Within the listing below, the lines to output run from the one containing "intermediari tra le" through the one containing "l’abbandono del social-network"; copy them exactly and nothing else.

### [Information supplied]

════

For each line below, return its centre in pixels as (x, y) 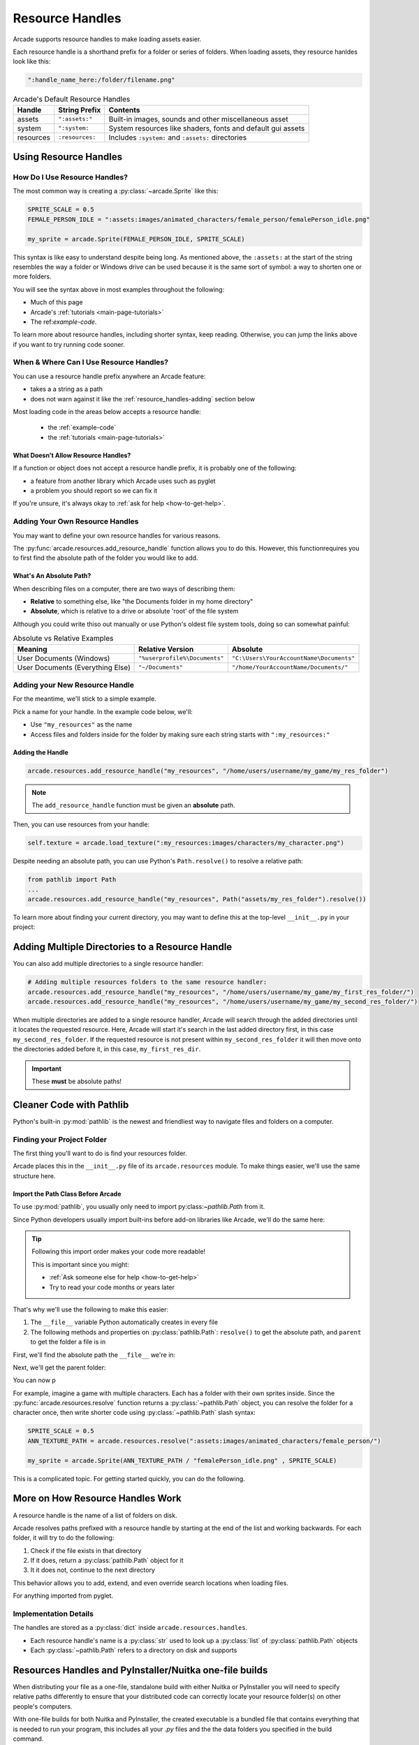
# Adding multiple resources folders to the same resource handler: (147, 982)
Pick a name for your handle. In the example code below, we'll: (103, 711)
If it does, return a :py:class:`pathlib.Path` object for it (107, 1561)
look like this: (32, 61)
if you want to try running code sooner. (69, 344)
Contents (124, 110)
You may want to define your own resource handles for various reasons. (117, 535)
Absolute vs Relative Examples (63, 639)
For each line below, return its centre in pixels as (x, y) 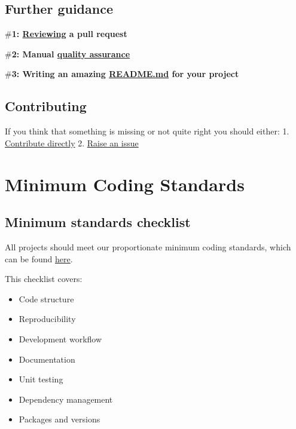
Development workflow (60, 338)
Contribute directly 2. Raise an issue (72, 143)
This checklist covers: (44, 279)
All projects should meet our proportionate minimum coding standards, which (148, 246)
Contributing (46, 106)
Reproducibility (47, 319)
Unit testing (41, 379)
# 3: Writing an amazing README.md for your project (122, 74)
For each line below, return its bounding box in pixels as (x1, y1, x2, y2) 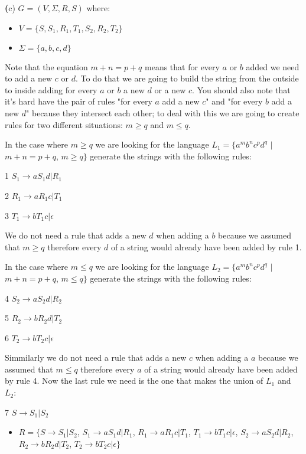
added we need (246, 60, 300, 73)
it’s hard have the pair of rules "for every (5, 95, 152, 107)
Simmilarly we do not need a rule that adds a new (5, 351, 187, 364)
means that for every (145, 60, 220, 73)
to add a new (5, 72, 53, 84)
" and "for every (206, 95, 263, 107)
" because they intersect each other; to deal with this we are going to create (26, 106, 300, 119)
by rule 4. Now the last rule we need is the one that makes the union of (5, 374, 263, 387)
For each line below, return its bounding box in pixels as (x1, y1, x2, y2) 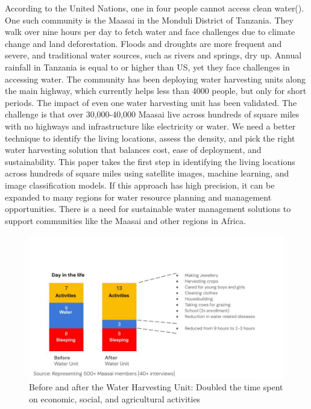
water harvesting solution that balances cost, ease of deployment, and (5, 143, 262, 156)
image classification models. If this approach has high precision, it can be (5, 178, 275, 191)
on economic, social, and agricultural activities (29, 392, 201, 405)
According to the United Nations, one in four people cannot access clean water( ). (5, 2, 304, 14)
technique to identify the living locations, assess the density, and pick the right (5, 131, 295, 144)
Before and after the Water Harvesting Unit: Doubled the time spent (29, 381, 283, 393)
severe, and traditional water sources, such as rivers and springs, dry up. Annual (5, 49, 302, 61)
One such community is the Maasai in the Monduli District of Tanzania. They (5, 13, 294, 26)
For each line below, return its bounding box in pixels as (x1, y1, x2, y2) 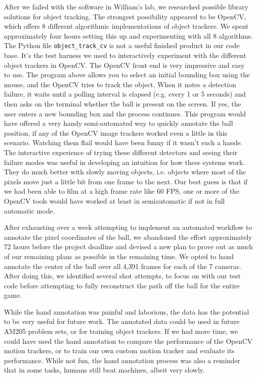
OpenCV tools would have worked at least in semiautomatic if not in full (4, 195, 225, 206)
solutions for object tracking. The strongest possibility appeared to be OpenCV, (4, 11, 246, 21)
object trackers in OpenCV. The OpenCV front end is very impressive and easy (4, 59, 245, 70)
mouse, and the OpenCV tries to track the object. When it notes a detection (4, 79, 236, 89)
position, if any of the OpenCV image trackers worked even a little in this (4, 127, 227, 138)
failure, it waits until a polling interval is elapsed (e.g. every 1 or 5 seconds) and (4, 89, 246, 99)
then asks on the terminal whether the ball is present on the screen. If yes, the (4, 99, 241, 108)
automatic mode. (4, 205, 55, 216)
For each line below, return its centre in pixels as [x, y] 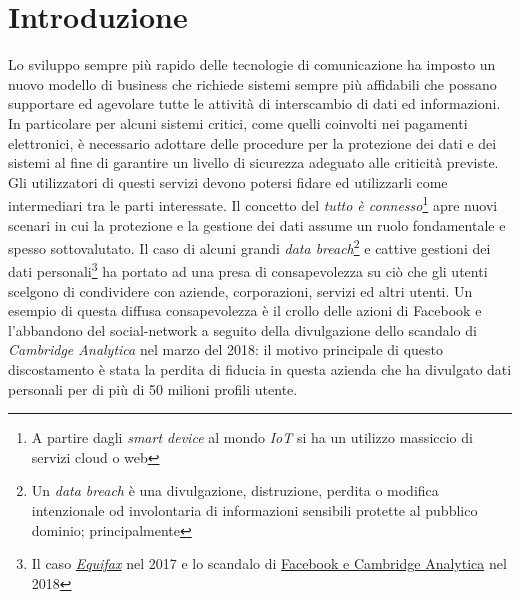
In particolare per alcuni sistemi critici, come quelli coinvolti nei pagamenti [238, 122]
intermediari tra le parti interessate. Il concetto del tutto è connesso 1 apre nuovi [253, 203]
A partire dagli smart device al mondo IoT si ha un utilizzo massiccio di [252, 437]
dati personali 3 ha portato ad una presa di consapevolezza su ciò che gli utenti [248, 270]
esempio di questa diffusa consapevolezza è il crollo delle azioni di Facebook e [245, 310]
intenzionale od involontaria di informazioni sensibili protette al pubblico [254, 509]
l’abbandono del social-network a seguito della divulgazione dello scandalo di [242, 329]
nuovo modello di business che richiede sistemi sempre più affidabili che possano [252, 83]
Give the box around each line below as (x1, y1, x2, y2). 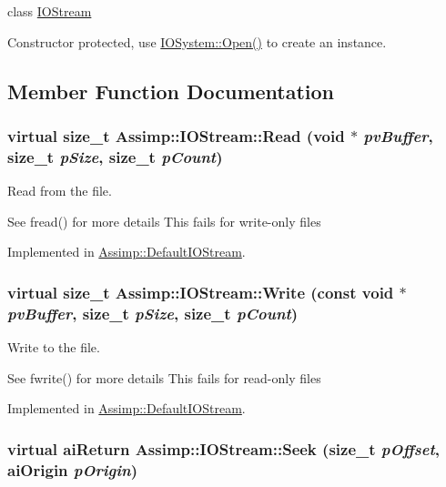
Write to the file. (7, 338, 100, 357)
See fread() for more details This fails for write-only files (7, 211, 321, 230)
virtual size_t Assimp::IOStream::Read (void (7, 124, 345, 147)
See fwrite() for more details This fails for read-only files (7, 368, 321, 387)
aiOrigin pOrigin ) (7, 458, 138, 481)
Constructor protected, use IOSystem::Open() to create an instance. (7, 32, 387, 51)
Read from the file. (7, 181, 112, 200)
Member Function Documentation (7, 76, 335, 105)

════

### [Exercise solution]
intermediari tra le parti interessate. Il concetto del tutto è connesso 1 apre nuovi [253, 203]
A partire dagli smart device al mondo IoT si ha un utilizzo massiccio di [252, 437]
dati personali 3 ha portato ad una presa di consapevolezza su ciò che gli utenti [248, 270]
esempio di questa diffusa consapevolezza è il crollo delle azioni di Facebook e [245, 310]
intenzionale od involontaria di informazioni sensibili protette al pubblico [254, 509]
l’abbandono del social-network a seguito della divulgazione dello scandalo di [242, 329]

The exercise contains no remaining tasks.